Budweiser in the U.S. to be rebranded 'America' until election day

Beer giant Anheuser-Busch says it will re-brand Budweiser as 'America' on the front of its cans and bottles in the U.S. until the country's election day this November, as part of campaign called 'America is in Your Hands.'

Temporary bottle re-design will also include Pledge of Allegiance, national anthem lyrics

Budweiser is rebranding as America until election day in November. (anheuser-busch.com)

The self-proclaimed King of Beers is apparently big on democracy.

Anheuser-Busch says it will rebrand Budweiser as "America" on the front of its 355-ml cans and bottles in the U.S. until the country's election day this November, as part of campaign called "America is in Your Hands."
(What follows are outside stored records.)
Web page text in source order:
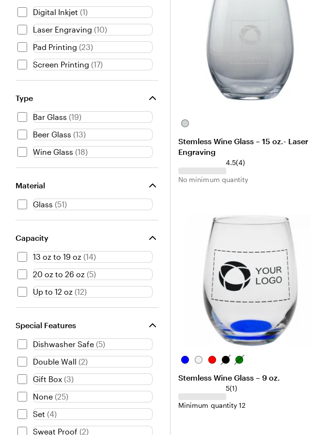
Digital Inkjet (1)
Laser Engraving (10)
Pad Printing (23)
Screen Printing (17)
Type
Bar Glass (19)
Beer Glass (13)
Wine Glass (18)
Material
Glass (51)
Capacity
13 oz to 19 oz (14)
20 oz to 26 oz (5)
Up to 12 oz (12)
Special Features
Dishwasher Safe (5)
Double Wall (2)
Gift Box (3)
None (25)
Set (4)
Sweat Proof (2)
C
e
a
Stemless Wine Glass – 15 oz.- Laser
Engraving
4.5(44
e
w
)
No minimum quantity
B
u
C
e
r
R
d
B
a
k
G
e
e
Stemless Wine Glass – 9 oz.
5(11
e
)
Minimum quantity 12
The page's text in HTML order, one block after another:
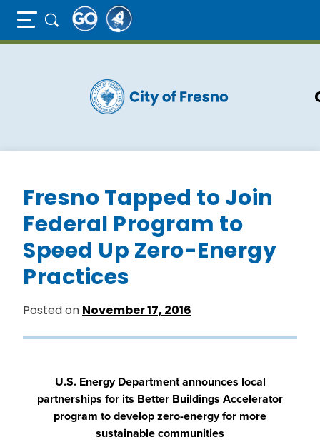
Full Page Mobile Menu Toggle
Fresno Tapped to Join
Federal Program to
Speed Up Zero-Energy
Practices
Posted on November 17, 2016
U.S. Energy Department announces local
partnerships for its Better Buildings Accelerator
program to develop zero-energy for more
sustainable communities
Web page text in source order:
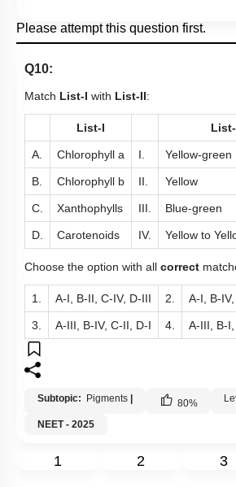
Please attempt this question first.
Q10:
Match List-I with List-II:
List-I
A. Chlorophyll a I. Yellow-green
B. Chlorophyll b II. Yellow
C. Xanthophylls III. Blue-green
D. Carotenoids IV. Yellow to
Choose the option with all correct
1. A-I, B-II, C-IV, D-III 2. A-I, B-
3. A-III, B-IV, C-II, D-I 4. A-III, B-
Subtopic: Pigments | 80%
NEET - 2025
1 2 3

"We are embarking on what should be the most patriotic summer that this generation has ever seen, with Copa America Centenario being held on U.S. soil for the first time, Team USA competing at the Rio 2016 Olympic and Paralympic Games," Ricardo Marques, vice-president of Budweiser, said in a statement. "Budweiser has always strived to embody America in a bottle, and we're honored to salute this great nation where our beer has been passionately brewed for the past 140 years."

Multi-national background

The statement does not mention that Budweiser owes its name to a Czech city or that the U.S.-based Anheuser-Busch Companies Inc. is a wholly owned subsidiary of beer giant AB InBev, headquartered in Belgium.
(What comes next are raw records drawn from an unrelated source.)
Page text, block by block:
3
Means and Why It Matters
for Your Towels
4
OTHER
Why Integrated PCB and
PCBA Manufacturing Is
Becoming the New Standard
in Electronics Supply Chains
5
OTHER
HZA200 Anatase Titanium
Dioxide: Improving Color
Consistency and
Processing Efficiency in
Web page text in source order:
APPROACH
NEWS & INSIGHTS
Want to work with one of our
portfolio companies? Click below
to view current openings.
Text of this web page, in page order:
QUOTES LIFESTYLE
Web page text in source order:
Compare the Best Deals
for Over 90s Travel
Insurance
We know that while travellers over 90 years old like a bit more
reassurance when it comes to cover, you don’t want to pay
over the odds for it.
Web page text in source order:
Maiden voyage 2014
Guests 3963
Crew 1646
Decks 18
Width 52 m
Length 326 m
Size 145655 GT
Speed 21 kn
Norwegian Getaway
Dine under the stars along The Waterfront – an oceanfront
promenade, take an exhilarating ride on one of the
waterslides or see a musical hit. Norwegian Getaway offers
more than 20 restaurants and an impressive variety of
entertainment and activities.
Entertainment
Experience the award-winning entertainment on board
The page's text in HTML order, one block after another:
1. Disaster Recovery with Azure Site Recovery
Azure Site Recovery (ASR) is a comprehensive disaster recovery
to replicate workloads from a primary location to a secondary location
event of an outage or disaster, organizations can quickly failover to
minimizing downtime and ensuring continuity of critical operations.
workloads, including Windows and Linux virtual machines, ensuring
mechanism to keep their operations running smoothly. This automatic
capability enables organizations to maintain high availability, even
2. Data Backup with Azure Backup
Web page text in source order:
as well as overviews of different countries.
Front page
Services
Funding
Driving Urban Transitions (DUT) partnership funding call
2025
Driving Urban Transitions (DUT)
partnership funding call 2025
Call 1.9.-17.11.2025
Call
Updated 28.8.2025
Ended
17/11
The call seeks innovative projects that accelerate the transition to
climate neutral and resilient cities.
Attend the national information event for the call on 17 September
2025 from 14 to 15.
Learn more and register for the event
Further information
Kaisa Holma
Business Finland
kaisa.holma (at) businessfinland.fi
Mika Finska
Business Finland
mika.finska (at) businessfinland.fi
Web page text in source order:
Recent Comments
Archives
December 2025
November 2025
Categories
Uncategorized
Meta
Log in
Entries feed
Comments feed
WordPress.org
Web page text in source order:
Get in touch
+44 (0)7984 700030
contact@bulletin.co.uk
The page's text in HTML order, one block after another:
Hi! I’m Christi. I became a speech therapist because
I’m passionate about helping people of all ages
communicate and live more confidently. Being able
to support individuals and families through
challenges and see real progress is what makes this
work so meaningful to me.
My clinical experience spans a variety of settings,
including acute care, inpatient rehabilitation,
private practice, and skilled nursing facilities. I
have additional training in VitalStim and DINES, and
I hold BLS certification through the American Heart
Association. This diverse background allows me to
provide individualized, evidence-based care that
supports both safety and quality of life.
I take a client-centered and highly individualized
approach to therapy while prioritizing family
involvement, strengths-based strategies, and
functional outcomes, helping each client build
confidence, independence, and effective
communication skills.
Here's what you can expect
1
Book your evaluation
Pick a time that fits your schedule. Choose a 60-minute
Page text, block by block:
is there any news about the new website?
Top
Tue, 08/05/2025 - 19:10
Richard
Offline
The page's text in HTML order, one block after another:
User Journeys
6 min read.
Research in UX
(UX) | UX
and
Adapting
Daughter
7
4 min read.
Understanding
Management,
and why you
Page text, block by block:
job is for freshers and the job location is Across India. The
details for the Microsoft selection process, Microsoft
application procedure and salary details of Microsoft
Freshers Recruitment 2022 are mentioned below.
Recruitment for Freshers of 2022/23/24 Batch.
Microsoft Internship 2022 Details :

It wasn't immediately clear if any of the altered labels will be sold in Canada. CBC News has sent an interview request to Anheuser-Busch.
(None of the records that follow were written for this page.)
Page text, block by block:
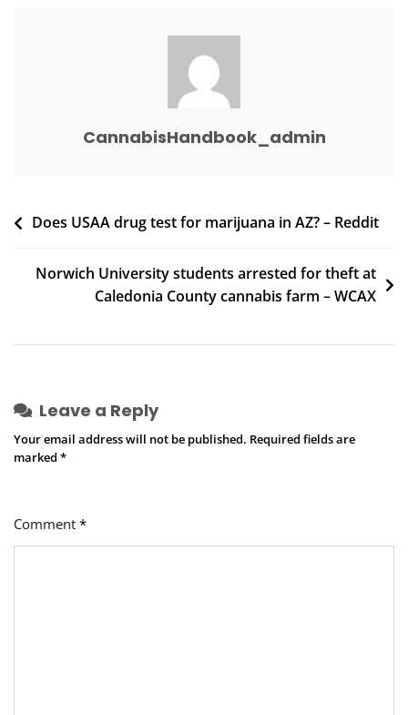
Marijuana
Wilcox
CannabisHandbook_admin
Post
navigation
Does USAA drug test for marijuana in AZ? – Reddit
Norwich University students arrested for theft at
Caledonia County cannabis farm – WCAX
Leave a Reply
Your email address will not be published. Required fields are
marked *
Comment *
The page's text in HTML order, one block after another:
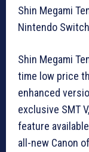
Shin Megami
Nintendo Switch
Shin Megami
time low price
enhanced
exclusive SMT
feature
all-new Canon
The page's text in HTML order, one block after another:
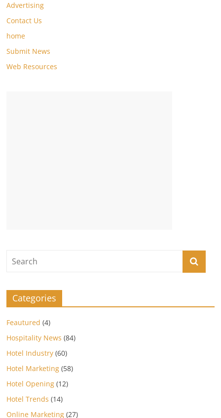
Advertising
Contact Us
home
Submit News
Web Resources
Categories
Feautured (4)
Hospitality News (84)
Hotel Industry (60)
Hotel Marketing (58)
Hotel Opening (12)
Hotel Trends (14)
Online Marketing (27)
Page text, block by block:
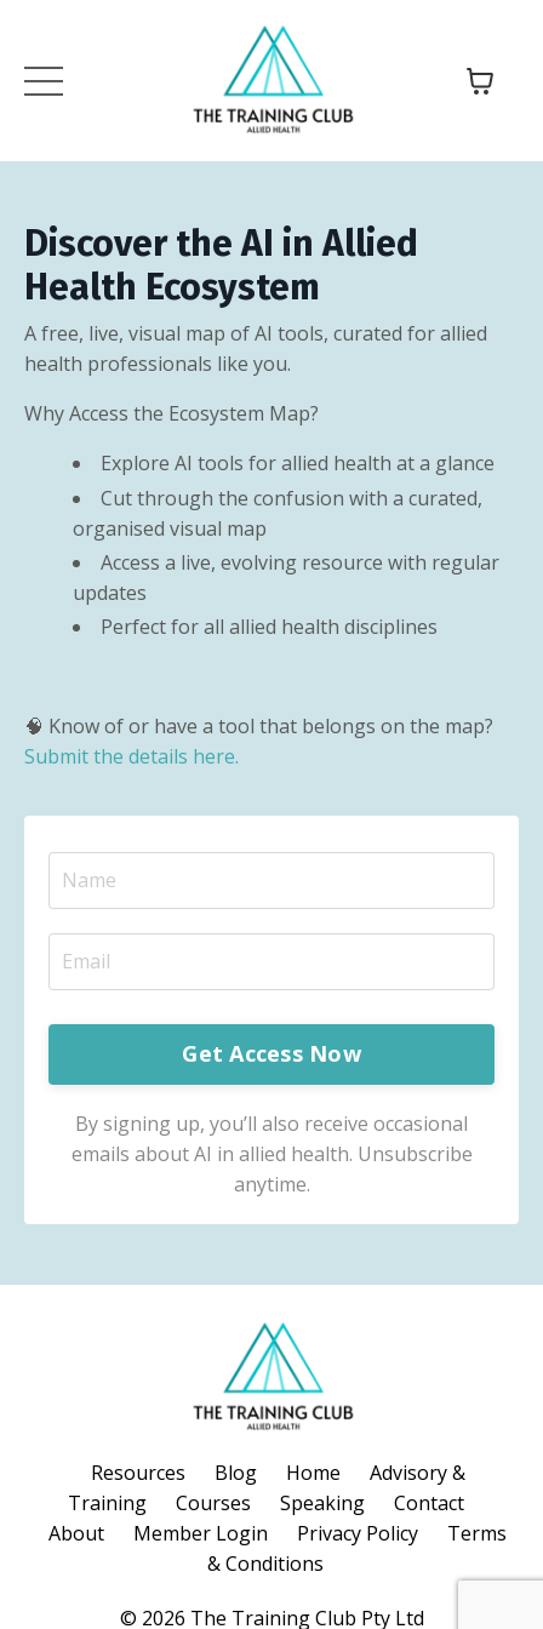
Discover the AI in Allied
Health Ecosystem
A free, live, visual map of AI tools, curated for allied
health professionals like you.
Why Access the Ecosystem Map?
Explore AI tools for allied health at a glance
Cut through the confusion with a curated,
organised visual map
Access a live, evolving resource with regular
updates
Perfect for all allied health disciplines
🧠 Know of or have a tool that belongs on the map?
Submit the details here.
Get Access Now
By signing up, you’ll also receive occasional
emails about AI in allied health. Unsubscribe
anytime.
Resources Blog Home
Advisory &
Training
Courses Speaking
Contact
About
Member Login Privacy Policy
Terms
& Conditions
© 2026 The Training Club Pty Ltd
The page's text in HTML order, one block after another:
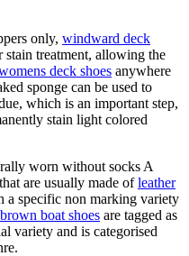
only, windward deck
treatment, allowing the
deck shoes anywhere
sponge can be used to
which is an important step,
stain light colored
worn without socks A
that are usually made ofleather
a specific non marking variety
brown boat shoes are tagged as
variety and is categorised
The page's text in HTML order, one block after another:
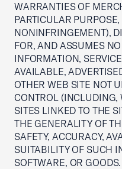
WARRANTIES OF
PARTICULAR
NONINFRINGEMENT),
FOR, AND ASSUMES
INFORMATION,
AVAILABLE,
OTHER WEB SITE NOT
CONTROL (INCLUDING,
SITES LINKED TO THE
THE GENERALITY OF
SAFETY, ACCURACY,
SUITABILITY OF SUCH
SOFTWARE, OR GOODS.
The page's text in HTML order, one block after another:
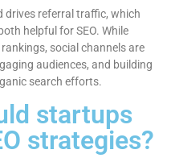
drives referral traffic, which
helpful for SEO. While
social channels are
audiences, and building
search efforts.
startups
strategies?
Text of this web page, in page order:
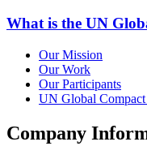
What is the UN
Our Mission
Our Work
Our Participants
UN Global Compact
Company
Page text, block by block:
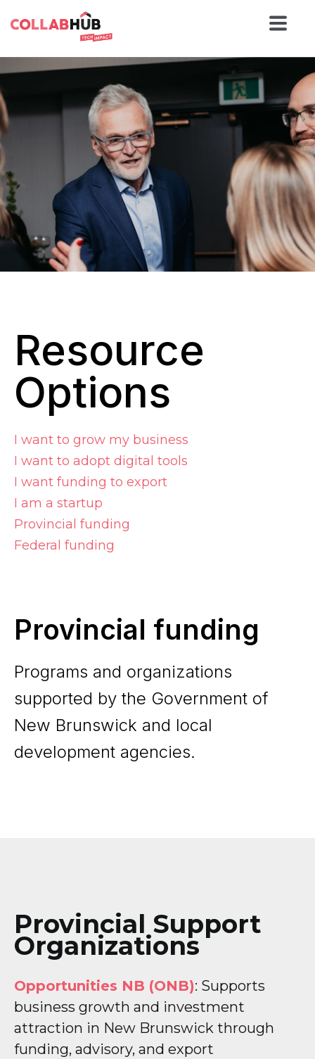
Resource
Options
I want to grow my business
I want to adopt digital tools
I want funding to export
I am a startup
Provincial funding
Federal funding
Provincial funding
Programs and organizations
supported by the Government of
New Brunswick and local
development agencies.
Provincial Support
Organizations
Opportunities NB (ONB): Supports
business growth and investment
attraction in New Brunswick through
funding, advisory, and export
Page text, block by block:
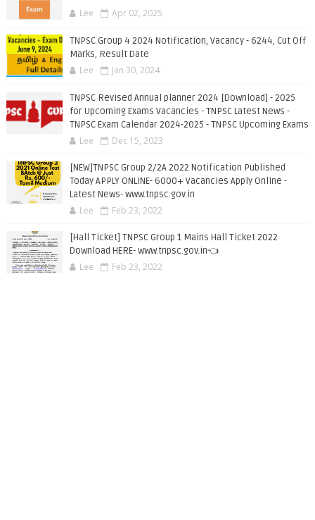
Lee Apr 02, 2025
TNPSC Group 4 2024 Notification, Vacancy - 6244, Cut Off
Marks, Result Date
Lee Jan 30, 2024
TNPSC Revised Annual planner 2024 [Download] - 2025
for Upcoming Exams Vacancies - TNPSC Latest News -
TNPSC Exam Calendar 2024-2025 - TNPSC Upcoming Exams
Lee Dec 15, 2023
[NEW]TNPSC Group 2/2A 2022 Notification Published
Today APPLY ONLINE- 6000+ Vacancies Apply Online -
Latest News- www.tnpsc.gov.in
Lee Feb 23, 2022
[Hall Ticket] TNPSC Group 1 Mains Hall Ticket 2022
Download HERE- www.tnpsc.gov.in👈
Lee Feb 23, 2022
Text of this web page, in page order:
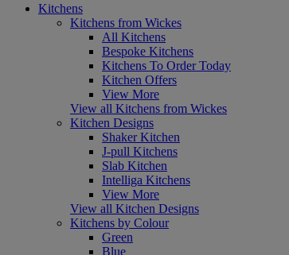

The campaign, which starts on May 23, will be featured on television starting in June. The redesign will also include phrases from the U.S. pledge of allegiance, The Star-Spangled Banner and America the Beautiful.

Not Bud's first patriotic ad

While the name of the campaign and its end date tie it to the likely presidential showdown between Democrat Hillary Clinton and Republican Donald Trump, the company's announcement does not mention the campaign beyond "America and Budweiser's shared values of freedom and authenticity."

It's a well-worn path in advertising, particularly as U.S. Independence Day or George Washington's Birthday approaches, when Abraham Lincoln hawks used cars or George Washington routs the British in a shiny Dodge Charger with a big, old American flag sticking out of the passenger window. 

It's not Budweiser's first venture into "America," the brand, either. A year after the Sept. 11 attacks, the Clydesdale horses used in Budweiser advertising were shown in one commercial crossing the Brooklyn Bridge and pausing near the World Trade Center.